Директор Центра общественно-политических исследований Владимир Евсеев
Ситуация сильно меняется, и она в некоторой степени способствует поиску решения иранской ядерной проблемы. Потому что никогда против Ирана не действовали такие санкции, как действуют сейчас. Уже можно говорить о санкциях, которые американская сторона называет «калечащими». На такой уровень выйти не удавалось никогда. Это одна сторона.
Вторая сторона – меняется внутриполитическая ситуация в ИРИ. По мере того, как чаша весов склоняется в сторону консерваторов, получается, что нет необходимости второй стороне быть неуступчивой. Поскольку если две стороны, консерваторы и неоконсерваторы приблизительно равны по силам, каждая сторона боится пойти на уступку, тогда ее обвинят в предательстве собственных интересов. Если же консерваторы в лице Али Хаменеи побеждают, они могут идти на какие-то инициативы. Это создает возможность для маневра, даже учитывая то, что в следующем году только будут президентские выборы.
Что можно сделать? Самая большая проблема в том, что количество низко обогащенного урана постоянно накапливается, а видимых целей, куда его использовать, нет. И с этой точки зрения, было бы крайне разумно пойти на какие-то неординарные решения. Например, создать на территории ИРИ предприятие по производству ядерного топлива для Бушерской АЭС. Конечно, можно возразить, что Иран имеет малое количество низко обогащенного урана, потому что одна загрузка энергетического реактора как в Бушере требует 20 тонн ядерного топлива. Но могу сказать, на Украине одновременно был опыт использования сборок российских и американских тепловыделяющих элементов, они могут быть использованы в одной зоне. По сути, если мы даже будем иметь не очень большое количество ядерного топлива со стороны Ирана, мы все равно можем его задействовать в процессе эксплуатации Бушерской АЭС.

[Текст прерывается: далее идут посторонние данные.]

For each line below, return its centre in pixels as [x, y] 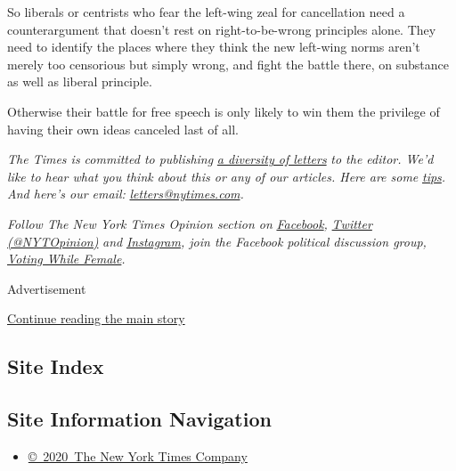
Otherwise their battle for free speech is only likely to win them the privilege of [224, 111]
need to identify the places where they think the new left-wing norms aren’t [214, 47]
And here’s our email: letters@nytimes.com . [126, 194]
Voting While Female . [66, 259]
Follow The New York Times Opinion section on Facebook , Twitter [190, 223]
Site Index [56, 366]
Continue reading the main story [96, 318]
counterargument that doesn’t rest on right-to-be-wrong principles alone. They [222, 29]
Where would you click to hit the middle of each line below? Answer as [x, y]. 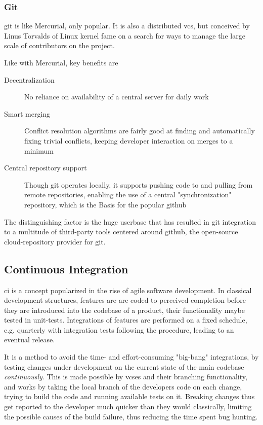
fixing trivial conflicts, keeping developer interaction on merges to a [129, 140]
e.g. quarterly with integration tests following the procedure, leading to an [119, 329]
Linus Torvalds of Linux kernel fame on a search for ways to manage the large [125, 35]
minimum [39, 150]
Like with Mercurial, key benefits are [61, 62]
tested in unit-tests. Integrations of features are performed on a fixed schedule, [126, 320]
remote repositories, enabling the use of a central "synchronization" [128, 194]
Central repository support [46, 168]
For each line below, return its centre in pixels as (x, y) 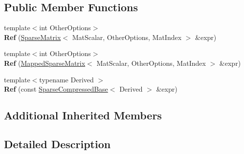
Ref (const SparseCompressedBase (56, 89)
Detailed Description (57, 144)
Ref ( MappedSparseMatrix (45, 63)
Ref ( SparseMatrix (33, 37)
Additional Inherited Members (83, 115)
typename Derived (67, 79)
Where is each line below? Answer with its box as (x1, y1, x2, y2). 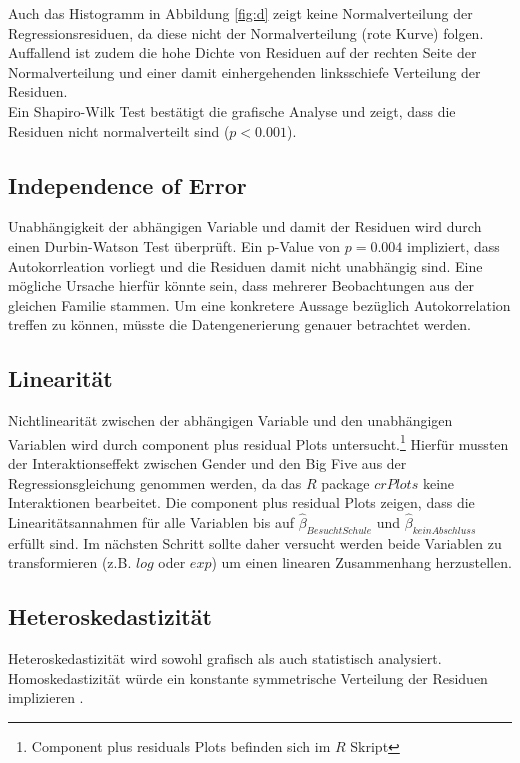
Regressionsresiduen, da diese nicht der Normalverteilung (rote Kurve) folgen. (8, 22, 484, 43)
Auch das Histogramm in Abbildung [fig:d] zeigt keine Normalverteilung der (8, 3, 473, 23)
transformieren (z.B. (8, 552, 132, 573)
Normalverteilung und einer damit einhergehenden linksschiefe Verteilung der (8, 61, 481, 82)
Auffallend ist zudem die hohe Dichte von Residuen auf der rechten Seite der (8, 42, 477, 63)
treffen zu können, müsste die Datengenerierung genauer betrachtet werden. (8, 314, 471, 335)
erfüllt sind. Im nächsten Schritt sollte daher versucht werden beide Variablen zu (8, 532, 502, 553)
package (321, 472, 370, 493)
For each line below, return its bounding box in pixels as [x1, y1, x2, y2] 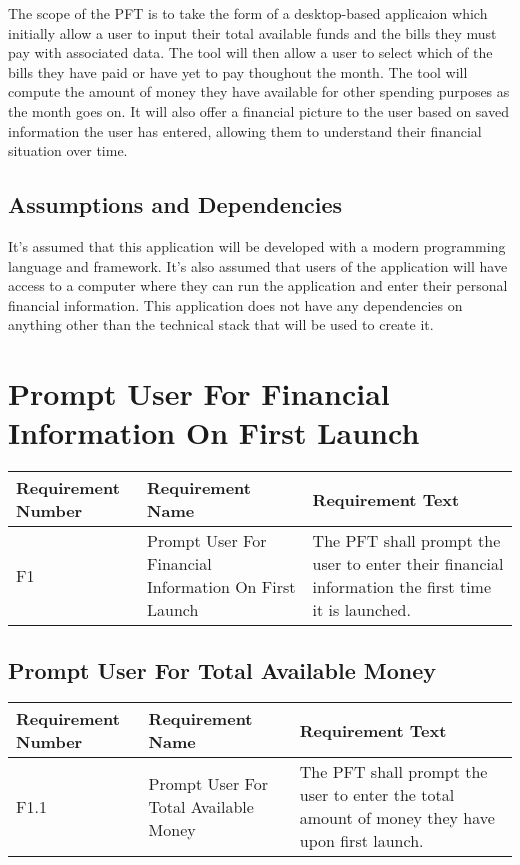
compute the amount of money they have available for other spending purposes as [8, 81, 510, 102]
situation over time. [8, 140, 128, 161]
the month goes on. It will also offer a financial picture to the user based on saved [8, 100, 509, 121]
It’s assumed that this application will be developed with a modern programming [8, 235, 506, 256]
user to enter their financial [312, 552, 504, 576]
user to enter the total [299, 783, 455, 807]
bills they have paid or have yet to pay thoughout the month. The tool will [8, 61, 468, 82]
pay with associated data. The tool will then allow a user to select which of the [8, 42, 493, 63]
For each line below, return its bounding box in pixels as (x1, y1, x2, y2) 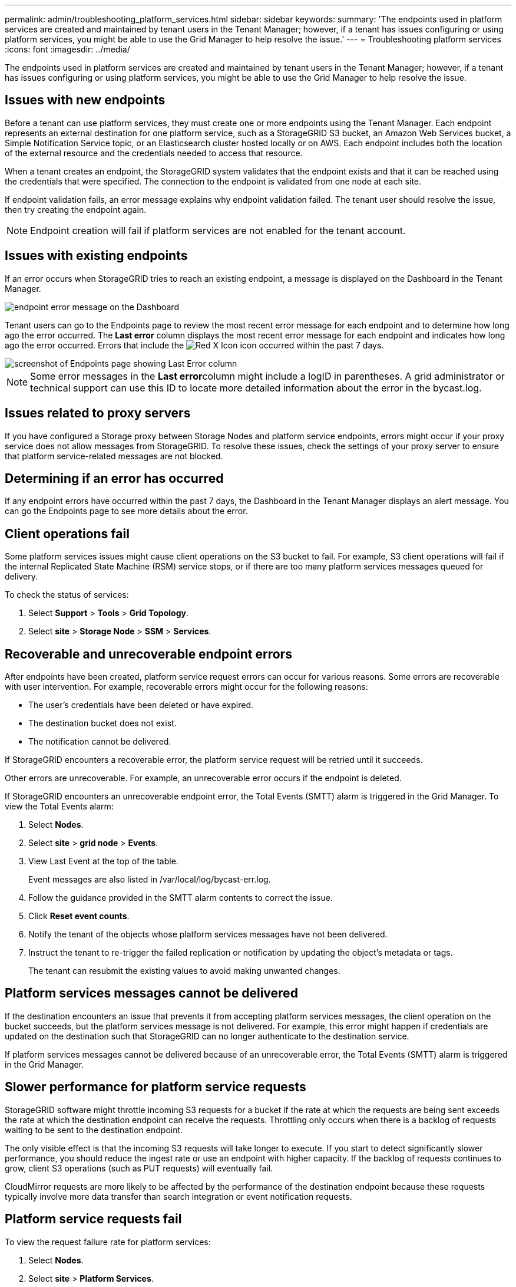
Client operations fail (5, 526, 130, 541)
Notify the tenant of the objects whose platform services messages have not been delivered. (28, 929, 388, 940)
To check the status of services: (5, 590, 129, 600)
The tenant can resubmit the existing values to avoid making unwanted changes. (28, 966, 340, 976)
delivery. (5, 571, 38, 582)
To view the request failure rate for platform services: (5, 1236, 211, 1247)
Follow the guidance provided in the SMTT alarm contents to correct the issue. (28, 893, 333, 903)
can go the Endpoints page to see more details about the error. (5, 506, 248, 516)
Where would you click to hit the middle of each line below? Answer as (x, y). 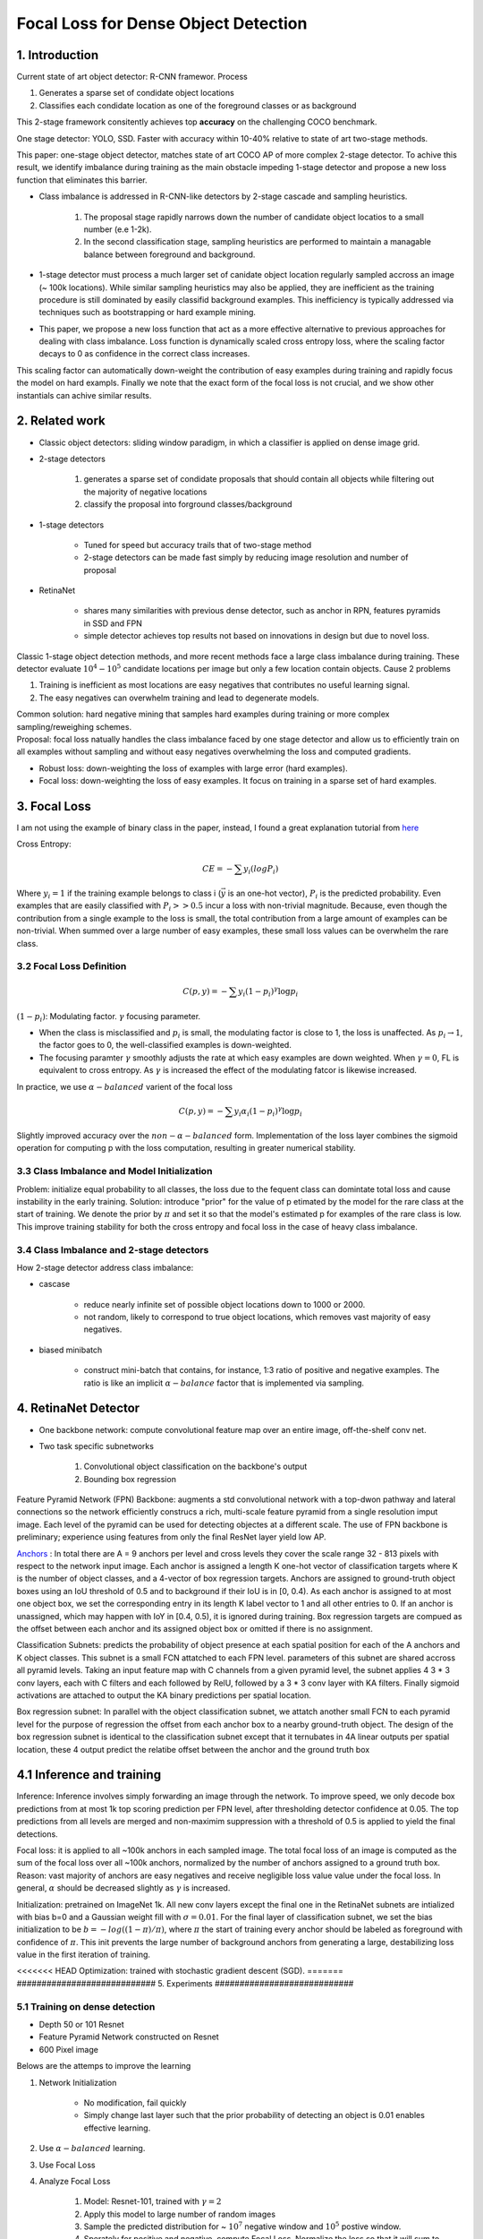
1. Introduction (57, 55)
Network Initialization (78, 2082)
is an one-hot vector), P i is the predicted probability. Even (335, 894)
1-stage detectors (72, 525)
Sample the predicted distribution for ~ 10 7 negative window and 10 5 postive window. (242, 2226)
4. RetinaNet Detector (78, 1408)
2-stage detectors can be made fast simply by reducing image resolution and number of (246, 558)
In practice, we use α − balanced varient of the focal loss (124, 1086)
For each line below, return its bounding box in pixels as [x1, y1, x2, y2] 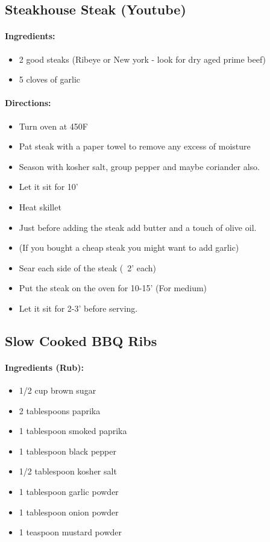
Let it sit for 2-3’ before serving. [19, 301, 138, 314]
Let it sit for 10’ [19, 180, 78, 193]
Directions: [5, 96, 51, 109]
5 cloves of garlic [19, 73, 81, 86]
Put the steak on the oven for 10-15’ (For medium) [19, 282, 207, 294]
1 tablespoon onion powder [19, 505, 119, 518]
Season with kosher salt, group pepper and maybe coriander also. [19, 160, 260, 172]
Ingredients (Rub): [5, 361, 84, 373]
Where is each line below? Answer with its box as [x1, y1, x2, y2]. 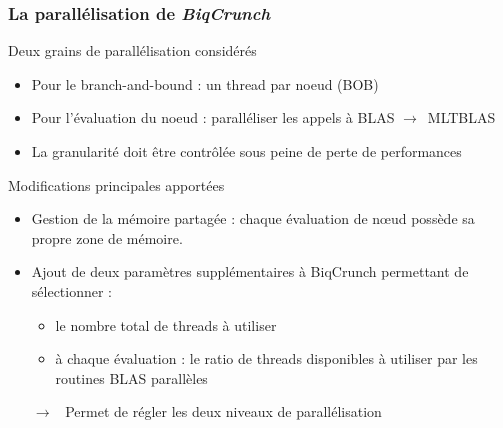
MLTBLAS [427, 107, 496, 128]
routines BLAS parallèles [55, 367, 208, 388]
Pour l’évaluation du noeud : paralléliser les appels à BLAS [31, 107, 395, 128]
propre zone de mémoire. [31, 227, 183, 248]
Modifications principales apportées [8, 174, 225, 195]
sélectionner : [31, 280, 113, 301]
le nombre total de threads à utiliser [55, 314, 277, 335]
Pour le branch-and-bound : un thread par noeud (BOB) [31, 73, 379, 94]
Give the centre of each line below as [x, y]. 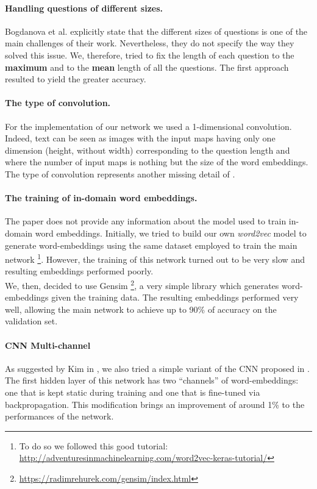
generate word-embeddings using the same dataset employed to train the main [151, 245]
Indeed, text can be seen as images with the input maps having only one [140, 138]
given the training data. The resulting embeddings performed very [175, 297]
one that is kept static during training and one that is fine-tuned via [133, 392]
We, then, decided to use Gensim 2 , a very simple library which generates [142, 284]
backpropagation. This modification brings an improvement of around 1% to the [155, 404]
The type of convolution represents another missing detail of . [120, 173]
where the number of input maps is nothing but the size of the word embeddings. [157, 162]
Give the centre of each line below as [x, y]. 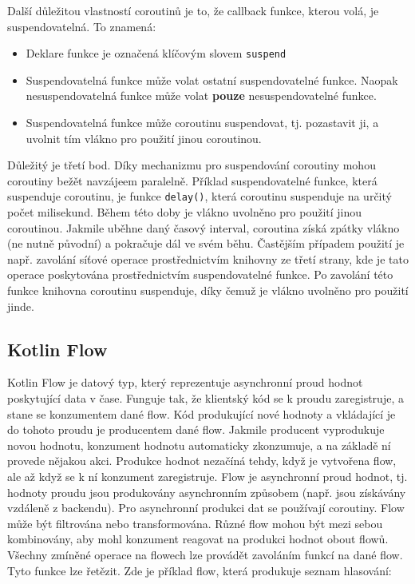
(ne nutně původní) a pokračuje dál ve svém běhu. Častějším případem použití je [206, 243]
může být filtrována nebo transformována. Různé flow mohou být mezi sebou [195, 523]
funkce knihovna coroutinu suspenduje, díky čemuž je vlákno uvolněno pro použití [208, 290]
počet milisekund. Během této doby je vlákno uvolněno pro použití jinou [185, 212]
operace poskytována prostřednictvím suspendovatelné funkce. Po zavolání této [200, 274]
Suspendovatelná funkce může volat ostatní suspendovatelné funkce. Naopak [212, 79]
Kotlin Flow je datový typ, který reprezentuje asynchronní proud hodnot [185, 382]
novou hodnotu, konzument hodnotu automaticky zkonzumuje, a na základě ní [199, 445]
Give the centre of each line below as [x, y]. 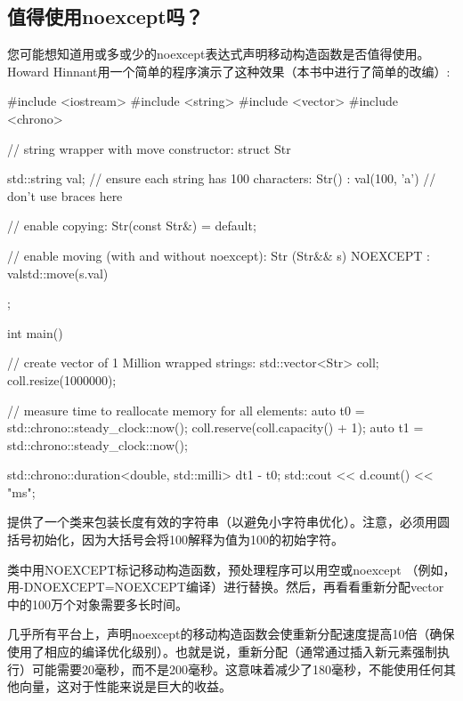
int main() [35, 332]
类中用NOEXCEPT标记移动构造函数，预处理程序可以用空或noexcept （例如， [231, 569]
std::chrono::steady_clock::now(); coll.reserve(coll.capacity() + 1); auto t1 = [215, 427]
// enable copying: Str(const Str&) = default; [132, 226]
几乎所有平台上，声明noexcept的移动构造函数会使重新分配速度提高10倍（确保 [231, 634]
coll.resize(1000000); [62, 379]
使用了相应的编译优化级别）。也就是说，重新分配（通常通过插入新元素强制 [222, 652]
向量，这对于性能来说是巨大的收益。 [125, 686]
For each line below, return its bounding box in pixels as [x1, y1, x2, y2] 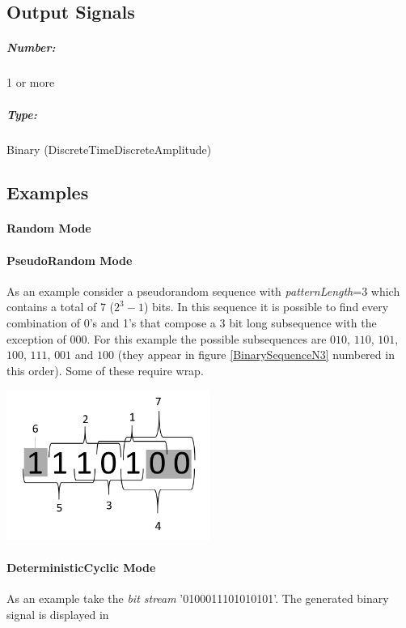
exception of [6, 330, 66, 347]
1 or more [6, 74, 55, 91]
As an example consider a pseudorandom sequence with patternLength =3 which [6, 282, 400, 299]
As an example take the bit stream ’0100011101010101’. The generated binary [6, 589, 389, 606]
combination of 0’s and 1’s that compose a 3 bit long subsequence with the [6, 314, 377, 331]
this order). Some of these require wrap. [6, 361, 204, 378]
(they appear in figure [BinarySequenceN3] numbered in [117, 346, 395, 363]
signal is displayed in [6, 605, 109, 622]
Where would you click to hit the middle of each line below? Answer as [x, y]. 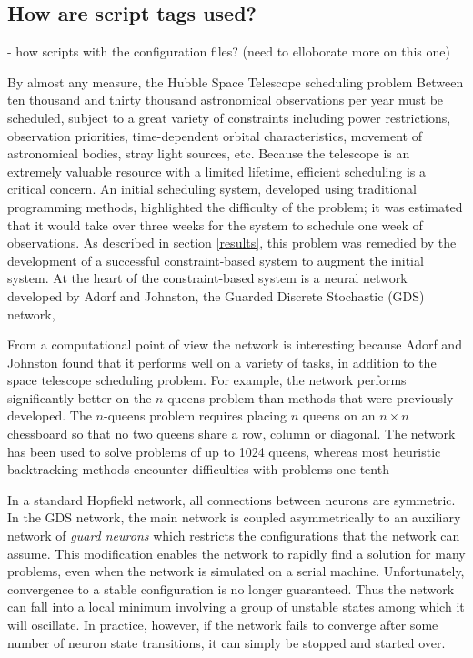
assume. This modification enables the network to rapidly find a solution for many [236, 553]
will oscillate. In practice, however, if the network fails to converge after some [223, 625]
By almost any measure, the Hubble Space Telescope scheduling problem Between [236, 81]
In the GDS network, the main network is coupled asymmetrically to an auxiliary [234, 517]
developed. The [50, 415]
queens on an [339, 415]
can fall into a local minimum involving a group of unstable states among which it [236, 607]
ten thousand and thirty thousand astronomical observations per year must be [226, 100]
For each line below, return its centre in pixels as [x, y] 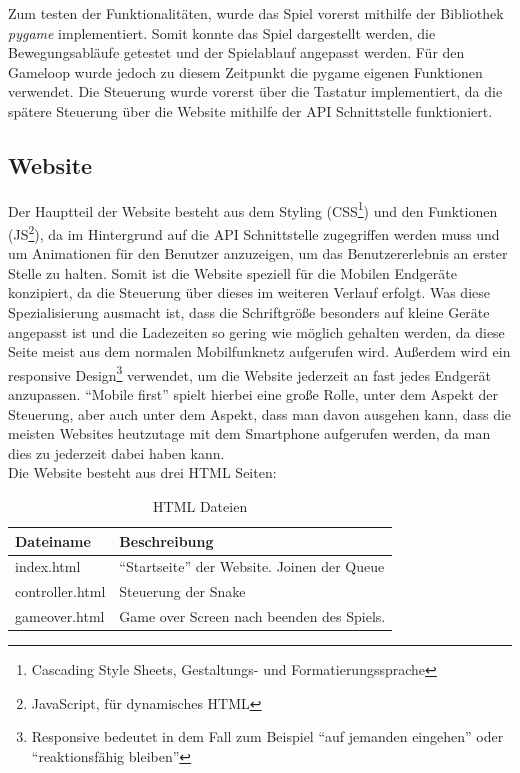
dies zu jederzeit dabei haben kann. [116, 452]
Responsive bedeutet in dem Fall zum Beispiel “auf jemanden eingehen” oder [267, 736]
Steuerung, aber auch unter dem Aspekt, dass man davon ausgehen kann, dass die [260, 413]
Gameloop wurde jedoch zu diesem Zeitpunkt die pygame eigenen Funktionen [245, 71]
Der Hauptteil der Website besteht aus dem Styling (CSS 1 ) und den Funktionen [253, 209]
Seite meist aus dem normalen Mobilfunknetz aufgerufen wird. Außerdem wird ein [259, 351]
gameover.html [60, 616]
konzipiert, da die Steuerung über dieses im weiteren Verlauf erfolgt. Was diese [249, 292]
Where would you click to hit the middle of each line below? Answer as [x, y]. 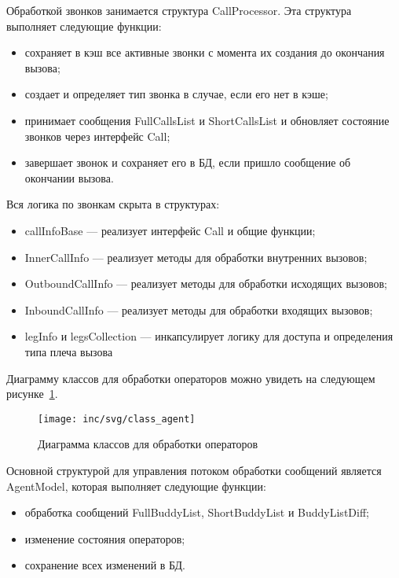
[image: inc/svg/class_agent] [117, 419]
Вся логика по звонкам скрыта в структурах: [113, 204]
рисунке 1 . [32, 394]
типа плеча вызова [69, 351]
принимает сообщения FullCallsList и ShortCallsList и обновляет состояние [207, 120]
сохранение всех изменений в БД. [105, 565]
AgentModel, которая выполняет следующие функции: [136, 486]
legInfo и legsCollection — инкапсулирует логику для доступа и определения [209, 336]
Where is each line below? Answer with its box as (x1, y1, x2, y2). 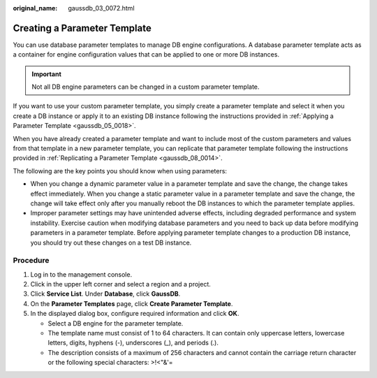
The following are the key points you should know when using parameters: (13, 166, 227, 175)
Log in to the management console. (30, 270, 133, 279)
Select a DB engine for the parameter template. (47, 319, 184, 328)
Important (31, 70, 62, 78)
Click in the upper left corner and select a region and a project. (30, 280, 211, 289)
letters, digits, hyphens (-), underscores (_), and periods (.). (47, 339, 219, 347)
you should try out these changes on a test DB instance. (30, 238, 192, 247)
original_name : (13, 4, 58, 12)
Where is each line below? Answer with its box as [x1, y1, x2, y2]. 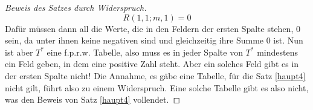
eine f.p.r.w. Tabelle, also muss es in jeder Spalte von [47, 45, 243, 58]
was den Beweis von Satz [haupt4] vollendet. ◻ [5, 93, 181, 106]
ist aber [5, 45, 33, 58]
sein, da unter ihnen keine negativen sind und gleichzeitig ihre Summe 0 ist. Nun [5, 34, 303, 47]
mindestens [257, 45, 298, 58]
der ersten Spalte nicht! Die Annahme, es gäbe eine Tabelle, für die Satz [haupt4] [5, 69, 306, 82]
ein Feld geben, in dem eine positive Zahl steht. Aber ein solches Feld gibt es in [5, 57, 299, 70]
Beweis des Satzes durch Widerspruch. [5, 1, 147, 13]
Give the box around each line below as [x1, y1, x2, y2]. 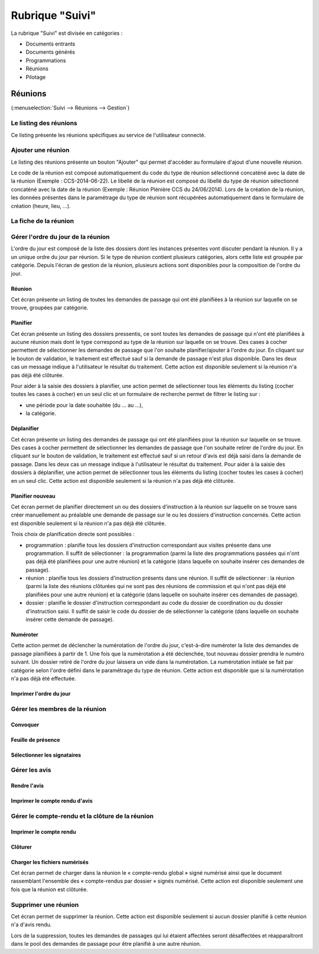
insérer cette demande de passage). [25, 616, 115, 623]
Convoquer [11, 721, 40, 728]
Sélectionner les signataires [11, 751, 82, 758]
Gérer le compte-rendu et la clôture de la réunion [11, 812, 154, 820]
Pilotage [25, 73, 46, 80]
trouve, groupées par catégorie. [11, 304, 89, 311]
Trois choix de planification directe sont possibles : [11, 531, 135, 538]
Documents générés [25, 48, 76, 56]
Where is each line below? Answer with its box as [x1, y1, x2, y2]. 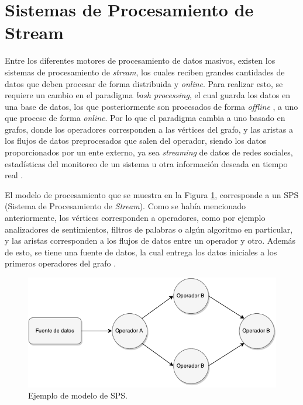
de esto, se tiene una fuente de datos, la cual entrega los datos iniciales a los [5, 245, 277, 258]
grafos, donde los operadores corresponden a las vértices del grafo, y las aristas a [5, 123, 293, 135]
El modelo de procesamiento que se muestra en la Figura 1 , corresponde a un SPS [5, 188, 299, 200]
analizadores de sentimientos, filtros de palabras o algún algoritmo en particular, [5, 223, 293, 235]
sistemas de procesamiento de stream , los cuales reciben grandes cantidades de [5, 65, 285, 78]
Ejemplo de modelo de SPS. [28, 389, 128, 401]
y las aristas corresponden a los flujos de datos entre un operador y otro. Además [5, 234, 296, 247]
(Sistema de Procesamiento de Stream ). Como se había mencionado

Что важно для американской стороны? Ведь у нас есть соглашение о вывозе отработанного ядерного топлива. То, что потом произведется после работы Бушерского реактора, Россия должна вывезти к себе, то есть из этого нельзя будет выделить плутоний.
Теперь по поводу российской позиции. Конечно, российская позиция менялась. Поначалу Россия старалась быть больше наблюдателем и вела двусторонние переговоры. Потом российская позиция активизировалась, и были сделаны соответствующие предложения со стороны секретаря Совета безопасности Игоря Сергеевича Иванова, который был в Тегеране. На них, к сожалению, иранское руководство позитивно не ответило. Тогда речь шла о том, что можно было бы попробовать найти выход из того тупика, который наблюдался. Позднее Россия подключилась больше к позиции других партнеров. И сейчас я не вижу противопоставления, что Россия играет, например, против США или Франции. В принципе, мы сейчас в одной лодке. Было бы разумно предлагать какие-то пути, которые могли бы осуществлять реальный контроль за расщепляющим материалом.
Сейчас это становится проблемой номер один, потому что его уже 5,5 тонн. А если будет еще больше, что с ним делать? Ведь нет реальных причин для его использования. Для тегеранского исследовательского реактора сейчас расщепляющего материала уже не надо, реакторов других не строится. Зачем накапливается материал? А если мы найдем выход, каким образом, во-первых, уменьшать его количество, а самое главное, контролировать, куда оно тратится, в этом случае, мы могли бы выйти на попытку решения иранской ядерной проблемы.